A música começou devagar, um quarteto de cordas tocando uma valsa clássica. O ambiente se suavizou, os tons de conversa diminuíram e todos sabiam o que aquilo significava.
A dança de abertura.
Alexander se posicionou no centro do salão com naturalidade. A música parecia se ajustar à sua presença, como se também ela soubesse quem estava no comando.
Por um instante, achei que ele chamaria alguma esposa de figurão influente. Ou simplesmente uma convidada de status alto o suficiente para fazer sentido político.

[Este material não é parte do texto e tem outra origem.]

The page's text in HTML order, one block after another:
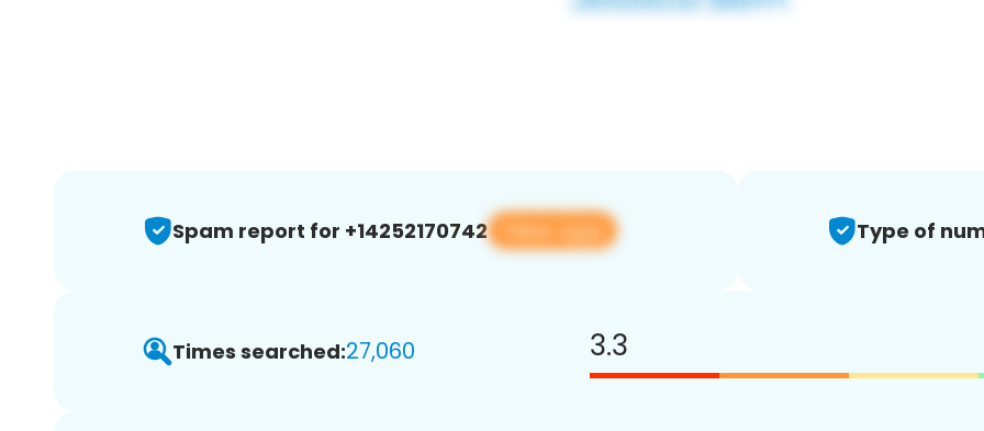
Spam report for +14252170742 View app Type of
Times searched:27,060 3.3

Mas foi Isadora quem se aproximou dele, com um sorriso leve, voz baixa e segura. Estava impecável, como sempre, com um vestido verde-esmeralda e aquele jeito de quem sabe exatamente onde está pisando.

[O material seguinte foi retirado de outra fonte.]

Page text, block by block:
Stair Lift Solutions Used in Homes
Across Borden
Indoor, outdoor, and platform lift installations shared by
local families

Encostou-se a ele com um gesto delicado, e eu vi seu sorriso ganhar um toque de malícia quando disse algo que não pude ouvir.

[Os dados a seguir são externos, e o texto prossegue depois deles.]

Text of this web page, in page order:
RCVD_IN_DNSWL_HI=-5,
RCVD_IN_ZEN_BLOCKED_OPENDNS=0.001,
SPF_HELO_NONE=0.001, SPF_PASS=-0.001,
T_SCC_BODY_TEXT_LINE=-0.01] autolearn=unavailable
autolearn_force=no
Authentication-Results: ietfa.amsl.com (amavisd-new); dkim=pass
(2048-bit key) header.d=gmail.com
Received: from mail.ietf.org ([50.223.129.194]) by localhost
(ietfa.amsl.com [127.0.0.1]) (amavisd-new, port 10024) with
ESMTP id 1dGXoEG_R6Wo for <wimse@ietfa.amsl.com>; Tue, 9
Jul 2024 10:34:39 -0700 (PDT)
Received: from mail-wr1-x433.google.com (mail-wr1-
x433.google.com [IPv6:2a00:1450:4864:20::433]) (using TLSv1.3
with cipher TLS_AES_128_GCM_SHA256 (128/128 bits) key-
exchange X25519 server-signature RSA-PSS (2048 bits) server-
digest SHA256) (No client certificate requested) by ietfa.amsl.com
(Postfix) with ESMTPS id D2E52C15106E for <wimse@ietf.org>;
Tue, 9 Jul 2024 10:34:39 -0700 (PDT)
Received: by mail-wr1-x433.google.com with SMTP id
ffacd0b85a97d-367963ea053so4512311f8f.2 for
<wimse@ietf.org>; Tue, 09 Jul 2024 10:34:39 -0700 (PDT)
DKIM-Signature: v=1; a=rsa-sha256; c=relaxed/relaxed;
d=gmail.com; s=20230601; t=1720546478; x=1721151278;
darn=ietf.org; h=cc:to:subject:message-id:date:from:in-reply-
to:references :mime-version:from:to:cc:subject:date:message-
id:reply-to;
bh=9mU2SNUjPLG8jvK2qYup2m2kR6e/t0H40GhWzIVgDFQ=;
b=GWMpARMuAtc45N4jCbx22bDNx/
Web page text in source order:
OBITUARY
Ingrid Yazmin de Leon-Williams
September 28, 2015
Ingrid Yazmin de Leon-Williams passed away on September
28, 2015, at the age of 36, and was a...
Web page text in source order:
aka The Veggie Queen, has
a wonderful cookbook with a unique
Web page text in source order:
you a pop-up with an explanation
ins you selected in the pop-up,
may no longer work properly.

Mas entendi quando Alexander se virou em minha direção.
O salão inteiro pareceu prender a respiração.
Por um instante, quase imperceptível, ele hesitou. Só eu perceberia aquilo. Só eu saberia distinguir a pausa exata entre o “não devo” e o “vou fazer”.
E então, estendeu a mão.
Com um simples gesto, Alexander Walter me escolheu para abrir a dança.
Caminhei até ele com a calma que só quem entende o peso de um gesto pode ter. Cada passo meu era um fio sendo puxado nesse jogo silencioso.
Quando nossas mãos se tocaram, a corrente se fechou.
— Senhorita Aurora. — disse ele, como se fosse uma formalidade qualquer.
— Don Alexander. — respondi, com os olhos fixos nos dele, mesmo que nossas mãos já estivessem unidas e nossos corpos a centímetros de distância.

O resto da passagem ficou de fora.